Louagie & Verstraete (2016: 51) count 49 languages in their sample of 100 Australian languages for which some kind of “discontinuity” is an option, and this number may even be higher since discontinuity is not explicitly excluded for a number of the other languages. 16 In any case, there is a wealth of grammatical descriptions in which at least some examples are found. Several descriptions also contemplate conditioning factors, some of which are cited below. Importantly, however, not all descriptions of “discontinuity” in the literature fall under the definition adopted here.

“Discontinuity” is understood here as encompassing cases where two (or more) elements appear to form a complex expression while not being placed in juxtaposition, but where the latter would in principle be an alternative possibility, given changed information-structural conditions, for instance. If discontinuity was the only option, we would not be dealing with actual syntactic flexibility. I also exclude cases where it seems plausible to analyse the example as a case of another element “splitting” the complex nominal expression, rather than the members of the expression standing apart. An example from Vedic Sanskrit are cases where a “focus”-marking particle, which always attaches to the right of the host that it has scope over, is placed after an adnominal modifier and thus “splits” that modifier from its following head. Cases that look like they may not involve “real” complex nominal expressions are also strictly excluded, along the lines discussed in Section 2. Thus, for instance McGregor’s (1997) “Type B Discontinuity” is not discussed here, as it does not conform to the requirement of prosodic domain integrity. Also, any example type for which someone proposes some kind of “unmerged interpretation” in the sense of Hale’s (1983) understanding will not be considered either.

The following discussion is organised according to three distinct syntagmatic types of discontinuity. 17 These syntagmatic types show specific functional correlates, but no one-to-one correspondences (possibly with the exception of the minor Conjunction-related Discontinuity). All three types have been identified as discontinuity for at least one of the languages under investigation in previous studies, while not labelled in the same way. While examples for all types are attested for Vedic Sanskrit, the literature on Australian languages displays a strong focus on what is here labelled “Left-Edge Discontinuity”, which involves the placement of one element in a position at or near the left edge of the domain in question. An important difference between the more widely attested Left-Edge Discontinuity and the other two types is that whereas the former involves all kinds of elements, the latter are linked in different ways to the behaviour of specific function words. Wackernagel Pronoun Discontinuity involves the insertion of a pronoun in 2nd (“Wackernagel”) position, which forms a complex expression with elements elsewhere in the sentence. Conjunction-related Discontinuity involves the optional placement of conjunctions in between elements that form a complex expression. Whether further types should be added or whether one or more of the three types should be sub-divided is a question for further research; at this point, the different formal characteristics paired with their specific functional correlates motivate the tripartite categorisation adopted here.
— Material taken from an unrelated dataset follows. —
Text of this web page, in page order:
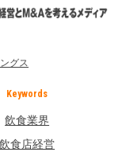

As with continuous patterns, the comparison reveals that we find formal as well as functional similarities across the languages examined. In part, the findings corroborate ideas that deviations from the juxtaposed default often come with somehow informationally prominent interpretations, such as different types of focus marking. At the same time, however, there is also considerable variety in interpretations including the attestation of ones that are not informationally prominent in any obvious way.

4.1 Left-Edge Discontinuity

In Left-Edge Discontinuity, a nominal element placed at or near the left edge 18 of a domain (typically corresponding roughly to a clause-size unit) forms a complex expression with another element (or elements) following later in the same domain. One or more unrelated element(s), typically pronouns, discourse markers and/or verbal elements, is placed in 2nd position (sometimes characterised as a “Wackernagel” position or simply “P2”, see Wackernagel 1892; Halpern & Zwicky 1996; Anderson 1993, Anderson 2005). Optionally, further unrelated material, typically not more than one word, may stand in third position. 19 The schema can be formalised as follows (where Ei stands for an element that forms part of a complex nominal expression).

(20) Ei P2 (…) Ei (…)

Left-Edge Discontinuity is in a way the most radical type of discontinuity, but seemingly also the most common one. On the one hand, it cannot be accounted for by syntactic (if optional) word order constraints on any of the elements belonging to the nominal expression, in contrast to Wackernagel Pronoun Discontinuity. On the other hand, the integrity of the nominal expression is often seriously disrupted by several words standing in-between the elements in question, which sets it off in particular from Conjunction-related Discontinuity.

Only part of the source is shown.